In true slime molds, or Mycetozoa, the feeding stage takes the form of a plasmodium, which is generally a multinucleate amoeba. These can grow up to several square feet in size and are frequently brightly coloured. New plamodia are formed by the fusion of biflagellate gametes, called swarmers.
In other groups, called cellular slime molds, sporangia are formed by aggregates of amoebae which come together under adverse conditions to form a colony resembling a slug. It crawls to a better location, and then forms a stalk-like fruiting body that releases spores (which will again exist as single-celled organisms until the next time they come under stress). This life cycle has appeared separately, with some differences in how it occurs, among the Dictyosteliida and Acrasids. It has also appeared among the Myxobacteria, though these are not normally considered cellular slime molds because they are prokaryotes rather than amoebae.

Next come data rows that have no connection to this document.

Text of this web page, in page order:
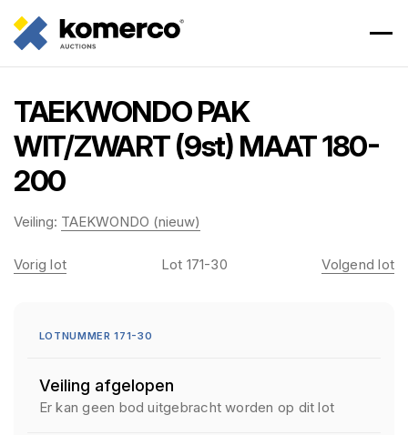
TAEKWONDO PAK
WIT/ZWART (9st) MAAT 180-
200
Veiling: TAEKWONDO (nieuw)
Vorig lot Lot 171-30 Volgend lot
LOTNUMMER 171-30
Veiling afgelopen
Er kan geen bod uitgebracht worden op dit lot

It has been observed that plasmodia can find the shortest route through a maze, by means of spreading out along all possible paths and then taking the best one; this is an interesting example of sophisticated information processing without a nervous system, emerging as a result of simple social behavior.
Slime molds are genuine cosmopolitans, existing all around us. They are rarely noticed though, since they are generally visible to the naked eye only as tiny humble sporangia, or the plasmodium clumping in preparation to production of sporangia.
Other forms sometimes referred to as slime molds include the Labyrinthulids and the Plasmodiophorids.
In Finland one particular unusually prominent slime mold with a yellow plasmodium (fuligo septimia) was supposedly used by witches to spoil a neighbours milk. The plasmodium was termed "paranvoi" (trans. butter of the familiar spirit).